A presença de sais solúveis em edifícios antigos é muito frequente, visto estes edifícios estarem sujeitos, ao longo da sua vida útil, a contaminação com sulfatos (ambientes com elevados níveis de poluição), cloretos (ambientes perto da costa marítima) ou nitratos (materiais de construção contaminados por dejetos, ou zonas de construção localizadas anteriormente como acomodação de animais).

A ação dos sais facilita o processo de erosão. Outras causas de erosão são o impacto da chuva e do vento. A ação do vento provoca erosão também na medida em que, ao transportar areias e poeiras, atua fisicamente nas paredes de taipa com um efeito abrasivo. De acordo com Kerali (2001), esta ação torna-se obviamente mais gravosa em conjunto com a ação da água.

Presença de humidade e desenvolvimento biológico

Uma humidade relativa do ar interior elevada, mais de 70%, é identificada como uma das principais causas do crescimento de fungos e da proliferação de ácaros (McGregor et al. 2012).

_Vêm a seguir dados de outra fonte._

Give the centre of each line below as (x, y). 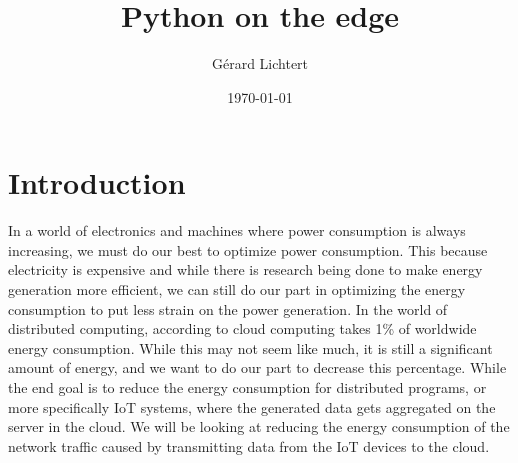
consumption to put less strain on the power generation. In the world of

A tendência atual dos materiais de construção é serem substituídos por alternativas mais sustentáveis. McGregor et al. (2012) refere Rode et al. (2005) e Padfield (1998) que consideram que uma das vias de conseguir este objetivo pode ser de forma passiva, controlando os níveis de humidade no interior das habitações com o recurso à utilização de materiais de construção porosos e higroscópicos. O material terra apresenta essa vantagem, não só pela sua baixa energia incorporada mas também pela alta capacidade de adsorção de humidade (Minke 2006). Porém, esta característica também facilita o desenvolvimento biológico, por exemplo o aparecimento de fungos (Röhlen 2012), conforme se pode visualizar na Figura 2.10. Além da temperatura e humidade, muitas vezes associadas à exposição do edifício e das suas paredes, o teor elevado de nutrientes no substrato estimula o crescimento de fungos e outras forma biológicas, o que muitas vezes poderá acontecer caso a seleção da terra não tenha sido eficiente.

Figura 2.10. Herdade de Afonseanes no Sobral da Adiça, onde se pode visualizar o crescimento de fungos na superfície da parede de taipa

De forma a identificar as principais formas de degradação e tipos de anomalias mais recorrentes em paredes de taipa foram efetuadas observações a cerca de trinta edifícios. Para esse efeito, foi elaborada uma ficha técnica

de inspeção (Figura 4.2) que permitiu recolher e registar de forma sistemática as informações mais relevantes sobre a edificação e sua envolvente. Este trabalho apresenta-se nas secções 4.2 e 4.3, e no Anexo A.